Cyprus president: nation will not leave euro

Cyprus’ president has pledged to keep the nation in the euro, saying an EU bailout had "contained the financial crisis." On Saturday depositors at the Bank of Cyprus are expected to discover how much they stand to lose.

President Nicos Anastasiades told a conference of civil servants in Nicosia on Friday that Cyprus "will not leave the euro."

By accepting the tough bailout conditions set by the European Union, European Central Bank and International Monetary Fund earlier this week, his government had achieved the best possible outcome for the country under the circumstances, he said.

"We have averted the risk of bankruptcy," Anastasiades said. "The situation, despite the tragedy of it all, is contained."

However the president criticized the so-called troika of lenders for making "unprecedented demands that forced Cyprus to become an experiment."

In order to secure the 10-billion-euro ($13 billion) bailout, Cyprus had to come up with 5.8 billion on its own, which is to be raised through a hefty levy on bank account deposits of 100,000 euros or more.

Depositors await confirmation of losses

Laiki, or Popular Bank, is to be wound up under the terms of the bailout, and deposits there over that amount could be lost altogether.

At the Bank of Cyprus, the country's largest lender, officials had previously spoken of a loss to big depositors of 30 to 40 percent. According to a report broadcast on private broadcaster Sigma TV on Friday, however, that figure could be considerably higher.

It cited a copy of what it said was a central bank decree stipulating thatdepositors in the bank will get shares in the bank worth 37.5 percent of their deposits over 100,000 euros, while the rest of their deposits may never be paid back. The conditions of the losses are expected to be formally announced on Saturday.

The idea of dipping into private bank accounts to finance a bailout is unprecedented in the eurozone and it has raised questions about the security of people's savings in some of the 17 nations that use the euro as their currency.

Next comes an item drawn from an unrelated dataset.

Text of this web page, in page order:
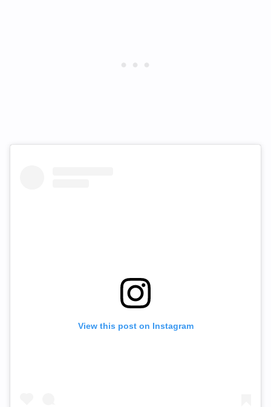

A previous plan, which would have seen a one-time tax of a minimum 6.75 percent on all Cypriot bank account savings, no matter how small, had been voted down by the country's lawmakers last week.

Meanwhile, commercial banks in Cyprus returned to normal business hours on Friday, a day after they reopened under heavy security for the first time in almost two weeks. Cyprus’ central bank later lifted curbs on domestic credit card payments.